The output should be the listing below, limited to the lines from the one with "osiągnięty zostanie koniec" through the one with "Data: 2019-01-08; (78, 89)", exact and without pictures.

◆ **Records supplied**
------------------------------
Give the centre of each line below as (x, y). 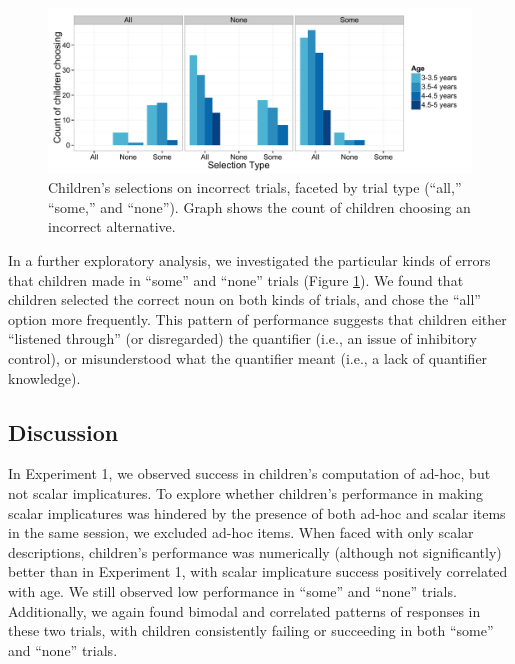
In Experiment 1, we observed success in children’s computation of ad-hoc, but (249, 473)
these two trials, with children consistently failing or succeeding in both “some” (251, 630)
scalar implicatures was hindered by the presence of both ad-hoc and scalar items (257, 512)
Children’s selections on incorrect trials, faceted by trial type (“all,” (255, 187)
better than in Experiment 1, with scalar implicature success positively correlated (258, 571)
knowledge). (44, 377)
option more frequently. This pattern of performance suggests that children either (257, 318)
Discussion (63, 431)
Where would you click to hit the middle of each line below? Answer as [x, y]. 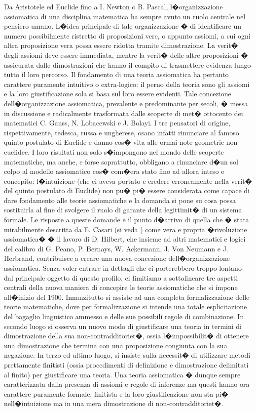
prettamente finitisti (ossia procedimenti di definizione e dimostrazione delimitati [126, 364]
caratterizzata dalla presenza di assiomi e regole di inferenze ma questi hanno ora [127, 384]
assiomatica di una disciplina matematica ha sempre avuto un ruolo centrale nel [125, 16]
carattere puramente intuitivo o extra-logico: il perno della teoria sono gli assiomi [127, 84]
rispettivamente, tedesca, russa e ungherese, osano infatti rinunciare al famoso [122, 132]
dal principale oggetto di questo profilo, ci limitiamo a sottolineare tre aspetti [121, 277]
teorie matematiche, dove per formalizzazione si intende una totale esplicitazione [126, 307]
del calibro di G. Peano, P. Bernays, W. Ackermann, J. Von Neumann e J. [116, 248]
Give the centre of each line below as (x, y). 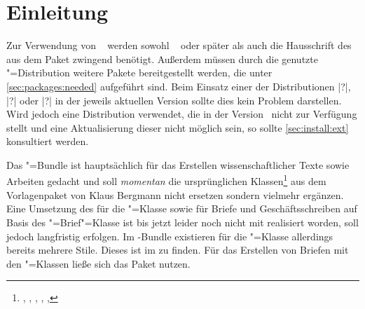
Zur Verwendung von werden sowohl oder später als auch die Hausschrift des (179, 45)
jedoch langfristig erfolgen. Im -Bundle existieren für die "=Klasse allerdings (170, 236)
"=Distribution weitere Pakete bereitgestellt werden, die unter (139, 73)
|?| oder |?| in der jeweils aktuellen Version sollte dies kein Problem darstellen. (174, 100)
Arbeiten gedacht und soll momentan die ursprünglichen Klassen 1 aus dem (166, 180)
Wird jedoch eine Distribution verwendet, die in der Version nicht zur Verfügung (182, 114)
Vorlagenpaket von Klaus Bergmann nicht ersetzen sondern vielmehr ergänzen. (175, 194)
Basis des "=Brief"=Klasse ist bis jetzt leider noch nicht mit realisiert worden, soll (182, 222)
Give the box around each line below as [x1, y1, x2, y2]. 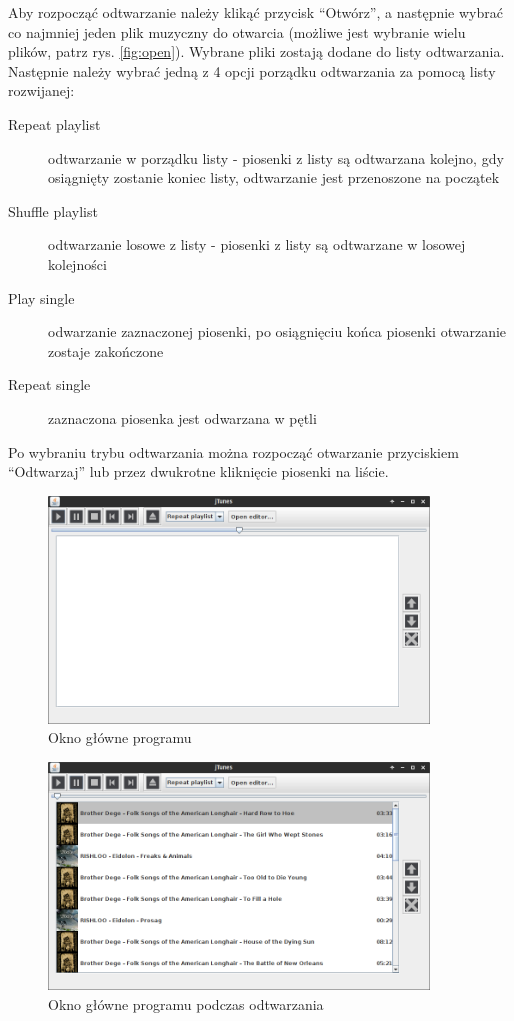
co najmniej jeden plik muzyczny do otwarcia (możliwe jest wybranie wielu [8, 21, 466, 42]
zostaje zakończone [48, 340, 164, 361]
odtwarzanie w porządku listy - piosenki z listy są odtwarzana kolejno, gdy [48, 147, 504, 168]
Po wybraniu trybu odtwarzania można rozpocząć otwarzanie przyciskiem [8, 441, 459, 462]
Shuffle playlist [8, 200, 98, 221]
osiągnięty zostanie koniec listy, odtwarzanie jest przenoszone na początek [48, 167, 500, 188]
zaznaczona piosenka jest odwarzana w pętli [48, 407, 317, 428]
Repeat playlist [8, 113, 101, 134]
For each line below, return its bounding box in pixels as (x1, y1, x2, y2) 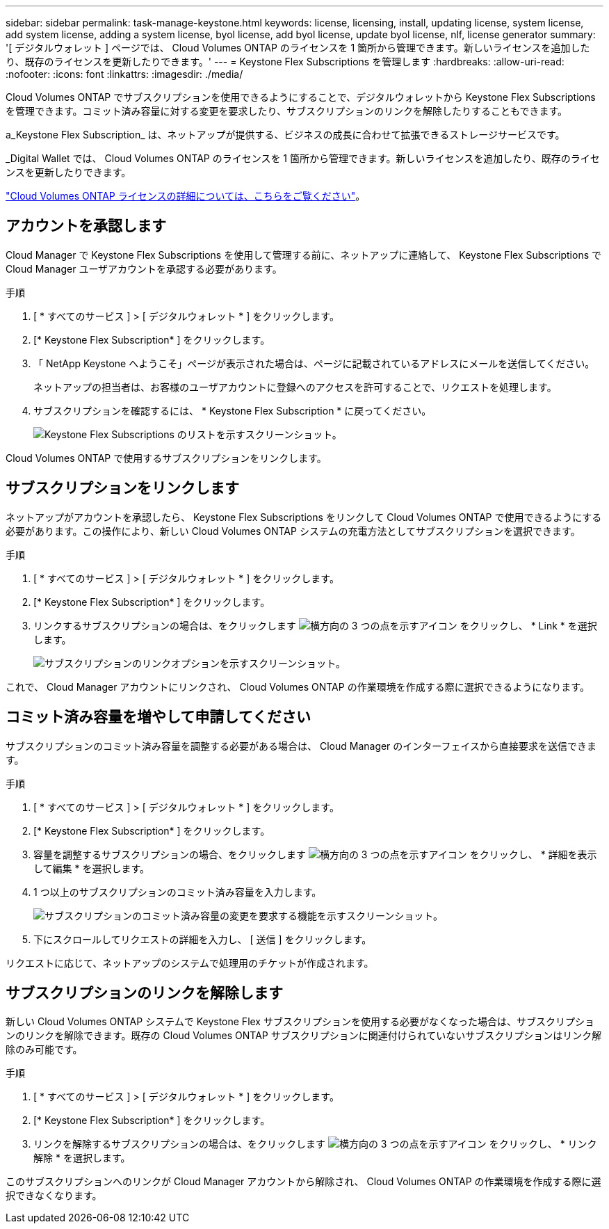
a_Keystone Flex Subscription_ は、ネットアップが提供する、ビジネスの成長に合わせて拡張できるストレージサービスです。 (6, 129, 565, 140)
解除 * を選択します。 (33, 1152, 131, 1164)
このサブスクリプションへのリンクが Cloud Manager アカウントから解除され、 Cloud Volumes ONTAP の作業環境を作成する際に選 (6, 1175, 601, 1188)
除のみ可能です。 (6, 1043, 83, 1056)
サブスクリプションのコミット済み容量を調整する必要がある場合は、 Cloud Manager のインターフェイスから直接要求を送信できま (6, 739, 597, 752)
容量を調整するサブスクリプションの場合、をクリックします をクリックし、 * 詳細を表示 (33, 848, 597, 860)
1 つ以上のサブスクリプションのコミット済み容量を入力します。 (33, 885, 322, 898)
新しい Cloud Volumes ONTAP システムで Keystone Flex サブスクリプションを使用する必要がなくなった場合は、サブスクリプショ (6, 1015, 594, 1028)
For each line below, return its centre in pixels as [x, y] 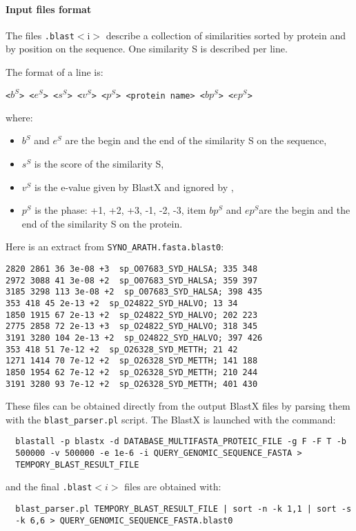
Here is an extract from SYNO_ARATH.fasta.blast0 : [115, 247]
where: [19, 117]
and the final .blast [49, 487]
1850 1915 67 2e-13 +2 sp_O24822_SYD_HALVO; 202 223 [132, 315]
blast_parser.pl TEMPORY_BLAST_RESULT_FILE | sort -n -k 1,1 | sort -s [184, 509]
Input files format [49, 9]
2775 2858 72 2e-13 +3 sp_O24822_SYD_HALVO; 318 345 [132, 327]
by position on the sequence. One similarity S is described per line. [147, 49]
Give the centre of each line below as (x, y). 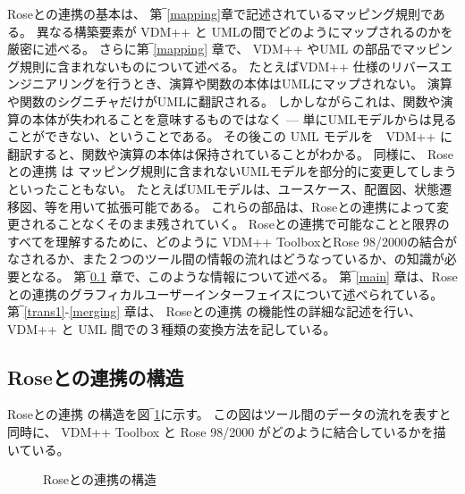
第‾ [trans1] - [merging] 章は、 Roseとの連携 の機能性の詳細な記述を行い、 (215, 311)
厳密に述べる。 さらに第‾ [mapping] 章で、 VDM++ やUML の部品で (205, 49)
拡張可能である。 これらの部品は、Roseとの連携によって (271, 206)
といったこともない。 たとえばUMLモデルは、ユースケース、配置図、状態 (224, 188)
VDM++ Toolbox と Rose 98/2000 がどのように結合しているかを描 (254, 432)
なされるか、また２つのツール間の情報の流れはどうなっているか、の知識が (226, 259)
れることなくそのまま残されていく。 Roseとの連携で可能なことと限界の (241, 224)
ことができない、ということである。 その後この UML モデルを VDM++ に (230, 136)
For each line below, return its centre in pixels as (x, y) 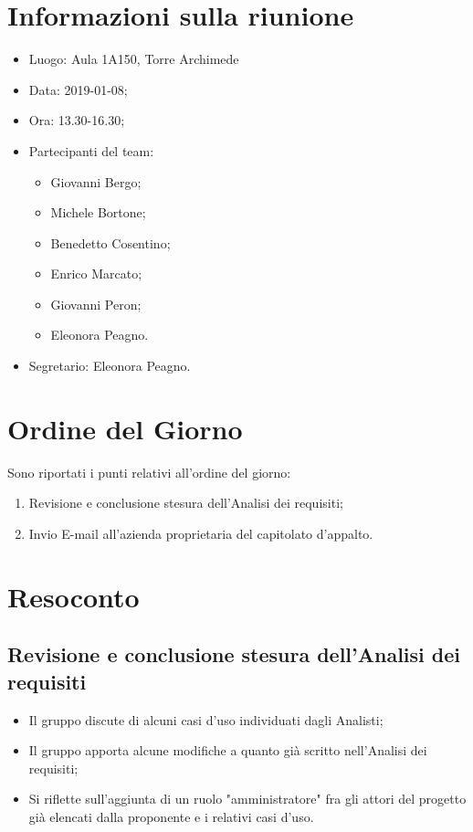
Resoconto (74, 596)
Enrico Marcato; (96, 274)
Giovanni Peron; (96, 304)
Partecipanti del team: (91, 150)
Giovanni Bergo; (96, 181)
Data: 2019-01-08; (78, 89)
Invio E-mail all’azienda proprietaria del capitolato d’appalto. (201, 533)
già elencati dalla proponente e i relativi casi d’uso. (171, 816)
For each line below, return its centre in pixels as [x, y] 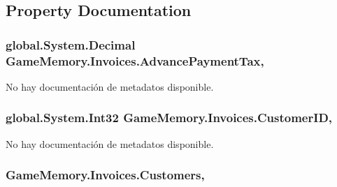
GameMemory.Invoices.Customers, [105, 175]
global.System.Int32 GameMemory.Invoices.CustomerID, [169, 118]
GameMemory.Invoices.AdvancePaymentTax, [135, 60]
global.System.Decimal [71, 44]
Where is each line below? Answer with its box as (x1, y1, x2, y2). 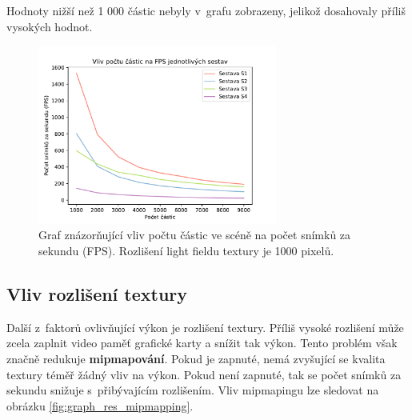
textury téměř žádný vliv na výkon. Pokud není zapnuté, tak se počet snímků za (6, 366, 402, 382)
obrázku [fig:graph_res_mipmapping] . (6, 397, 194, 414)
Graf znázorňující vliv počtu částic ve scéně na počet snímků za (38, 226, 351, 243)
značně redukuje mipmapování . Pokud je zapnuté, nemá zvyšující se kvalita (6, 350, 386, 366)
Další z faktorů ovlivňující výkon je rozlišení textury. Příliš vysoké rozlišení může (6, 318, 404, 335)
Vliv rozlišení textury (6, 281, 188, 306)
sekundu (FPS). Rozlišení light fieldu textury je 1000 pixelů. (38, 242, 334, 258)
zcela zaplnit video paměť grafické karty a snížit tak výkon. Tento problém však (6, 334, 398, 351)
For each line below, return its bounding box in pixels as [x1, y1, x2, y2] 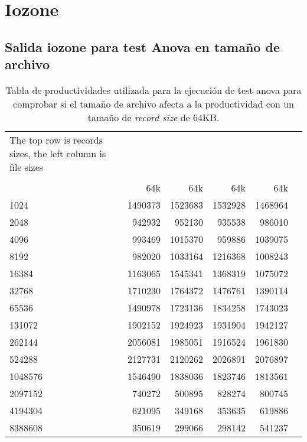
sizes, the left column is [9, 146, 106, 160]
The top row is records [9, 132, 103, 147]
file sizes [9, 160, 44, 174]
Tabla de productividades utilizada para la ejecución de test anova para [5, 83, 302, 97]
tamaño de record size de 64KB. [87, 110, 220, 124]
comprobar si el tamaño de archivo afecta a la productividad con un [13, 96, 294, 110]
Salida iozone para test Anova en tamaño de [5, 37, 280, 56]
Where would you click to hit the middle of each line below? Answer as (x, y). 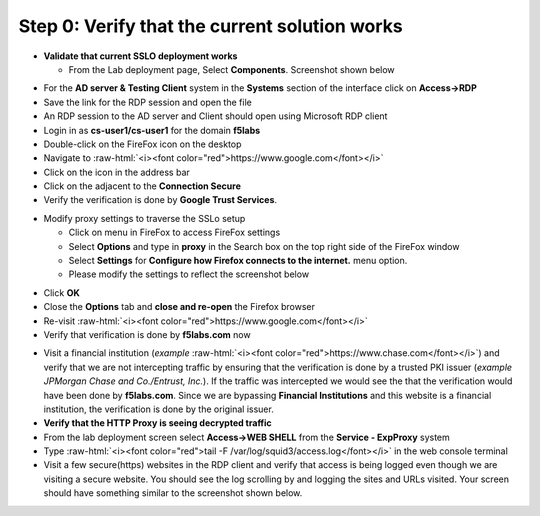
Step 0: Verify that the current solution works (211, 26)
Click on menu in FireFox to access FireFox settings (174, 232)
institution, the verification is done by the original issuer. (158, 409)
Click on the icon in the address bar (116, 172)
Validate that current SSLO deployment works (140, 56)
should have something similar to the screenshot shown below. (173, 493)
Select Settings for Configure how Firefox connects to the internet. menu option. (238, 261)
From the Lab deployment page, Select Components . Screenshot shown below (231, 69)
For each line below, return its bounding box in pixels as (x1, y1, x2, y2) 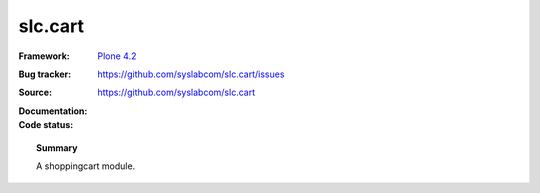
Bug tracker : (18, 68, 72, 80)
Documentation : (18, 105, 88, 117)
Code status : (18, 119, 74, 131)
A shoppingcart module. (36, 160, 136, 172)
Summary (36, 141, 78, 154)
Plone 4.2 (97, 50, 137, 62)
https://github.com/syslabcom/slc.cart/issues (97, 68, 285, 80)
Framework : (18, 50, 70, 62)
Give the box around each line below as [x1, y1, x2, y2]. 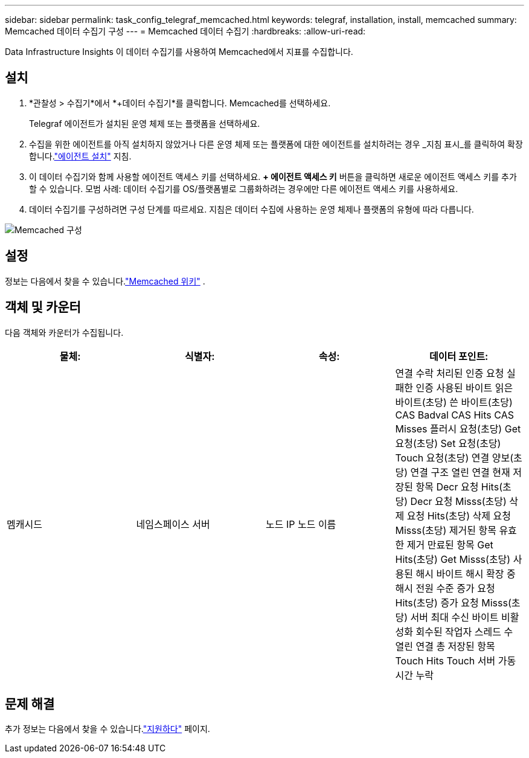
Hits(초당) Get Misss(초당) [395, 553, 511, 565]
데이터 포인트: [429, 350, 489, 362]
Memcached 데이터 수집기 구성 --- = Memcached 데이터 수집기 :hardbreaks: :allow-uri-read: [5, 26, 366, 36]
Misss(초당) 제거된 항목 [395, 524, 496, 536]
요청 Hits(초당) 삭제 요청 [406, 509, 511, 522]
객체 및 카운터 [5, 300, 81, 315]
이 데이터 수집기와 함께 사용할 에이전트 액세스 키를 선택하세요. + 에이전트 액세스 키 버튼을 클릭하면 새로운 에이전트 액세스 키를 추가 [29, 171, 517, 182]
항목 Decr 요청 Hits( [415, 480, 502, 493]
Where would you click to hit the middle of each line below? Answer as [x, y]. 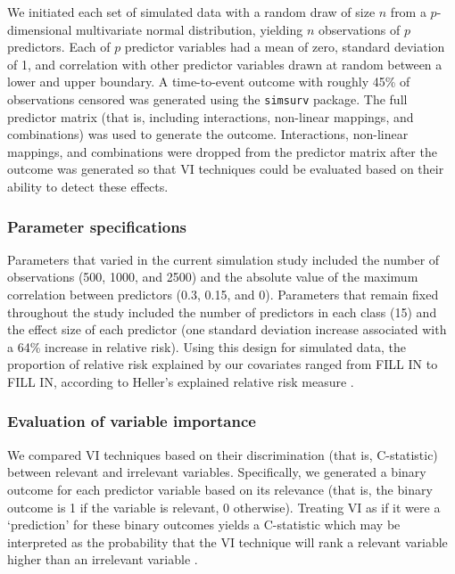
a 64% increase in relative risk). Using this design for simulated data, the [207, 346]
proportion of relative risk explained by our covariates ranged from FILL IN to [223, 364]
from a [408, 12]
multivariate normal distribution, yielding [190, 29]
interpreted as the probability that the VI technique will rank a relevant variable [227, 541]
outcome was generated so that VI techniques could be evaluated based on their [226, 169]
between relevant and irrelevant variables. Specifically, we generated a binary [217, 472]
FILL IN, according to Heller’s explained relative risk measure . [181, 381]
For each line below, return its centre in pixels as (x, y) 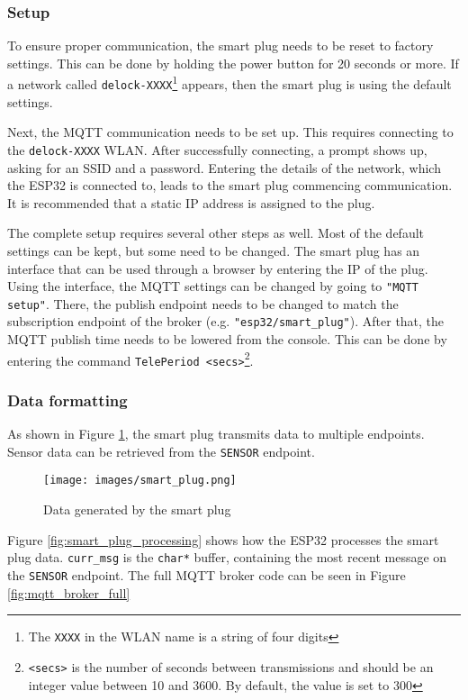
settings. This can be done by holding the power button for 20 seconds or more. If (233, 63)
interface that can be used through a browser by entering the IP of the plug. (218, 268)
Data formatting (67, 400)
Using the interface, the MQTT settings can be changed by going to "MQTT (213, 286)
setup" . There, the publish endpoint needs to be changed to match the (203, 303)
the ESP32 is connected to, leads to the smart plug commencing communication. (230, 185)
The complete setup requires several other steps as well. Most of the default (216, 233)
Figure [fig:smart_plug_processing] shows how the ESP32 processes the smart (223, 539)
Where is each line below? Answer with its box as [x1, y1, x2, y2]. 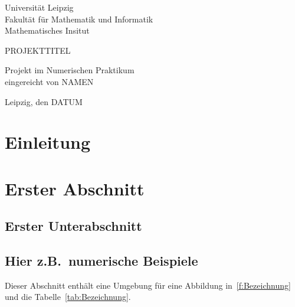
------------------------------
◆ **Exercise output**
osiągnięty zostanie koniec listy, odtwarzanie jest przenoszone na początek [48, 167, 500, 188]
zaznaczona piosenka jest odwarzana w pętli [48, 407, 317, 428]
Repeat playlist [8, 113, 101, 134]
For each line below, return its bounding box in pixels as (x1, y1, x2, y2) 
a_Keystone Flex Subscription_ は、ネットアップが提供する、ビジネスの成長に合わせて拡張できるストレージサービスです。 (6, 129, 565, 140)
解除 * を選択します。 (33, 1152, 131, 1164)
このサブスクリプションへのリンクが Cloud Manager アカウントから解除され、 Cloud Volumes ONTAP の作業環境を作成する際に選 (6, 1175, 601, 1188)
除のみ可能です。 (6, 1043, 83, 1056)
サブスクリプションのコミット済み容量を調整する必要がある場合は、 Cloud Manager のインターフェイスから直接要求を送信できま (6, 739, 597, 752)
容量を調整するサブスクリプションの場合、をクリックします をクリックし、 * 詳細を表示 (33, 848, 597, 860)
1 つ以上のサブスクリプションのコミット済み容量を入力します。 (33, 885, 322, 898)
新しい Cloud Volumes ONTAP システムで Keystone Flex サブスクリプションを使用する必要がなくなった場合は、サブスクリプショ (6, 1015, 594, 1028)
For each line below, return its centre in pixels as [x, y] 
Here is an extract from SYNO_ARATH.fasta.blast0 : [115, 247]
where: [19, 117]
and the final .blast [49, 487]
1850 1915 67 2e-13 +2 sp_O24822_SYD_HALVO; 202 223 [132, 315]
blast_parser.pl TEMPORY_BLAST_RESULT_FILE | sort -n -k 1,1 | sort -s [184, 509]
Input files format [49, 9]
2775 2858 72 2e-13 +3 sp_O24822_SYD_HALVO; 318 345 [132, 327]
by position on the sequence. One similarity S is described per line. [147, 49]
Give the centre of each line below as (x, y). 
第‾ [trans1] - [merging] 章は、 Roseとの連携 の機能性の詳細な記述を行い、 (215, 311)
厳密に述べる。 さらに第‾ [mapping] 章で、 VDM++ やUML の部品で (205, 49)
拡張可能である。 これらの部品は、Roseとの連携によって (271, 206)
といったこともない。 たとえばUMLモデルは、ユースケース、配置図、状態 (224, 188)
VDM++ Toolbox と Rose 98/2000 がどのように結合しているかを描 (254, 432)
なされるか、また２つのツール間の情報の流れはどうなっているか、の知識が (226, 259)
れることなくそのまま残されていく。 Roseとの連携で可能なことと限界の (241, 224)
ことができない、ということである。 その後この UML モデルを VDM++ に (230, 136)
For each line below, return its centre in pixels as (x, y) 
Resoconto (74, 596)
Enrico Marcato; (96, 274)
Giovanni Peron; (96, 304)
Partecipanti del team: (91, 150)
Giovanni Bergo; (96, 181)
Data: 2019-01-08; (78, 89)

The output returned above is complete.